DATA EXCERPTS Block Start

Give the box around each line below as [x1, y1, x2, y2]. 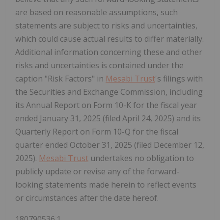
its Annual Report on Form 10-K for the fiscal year [15, 100, 197, 111]
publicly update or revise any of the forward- [15, 166, 179, 177]
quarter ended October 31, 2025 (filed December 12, [15, 139, 204, 151]
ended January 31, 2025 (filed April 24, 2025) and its [15, 113, 201, 124]
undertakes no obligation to [88, 153, 194, 164]
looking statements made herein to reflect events [15, 179, 196, 191]
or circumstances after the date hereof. [15, 192, 159, 204]
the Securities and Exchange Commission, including [15, 86, 203, 98]

DATA EXCERPTS Block End

Provide the lines again, unchanged, from where the data above begins through the line containing "publicly update or", both ends included, omitting pictures and adding nothing.

Give the box around each line below as [x1, y1, x2, y2]. 
its Annual Report on Form 10-K for the fiscal year [15, 100, 197, 111]
publicly update or revise any of the forward- [15, 166, 179, 177]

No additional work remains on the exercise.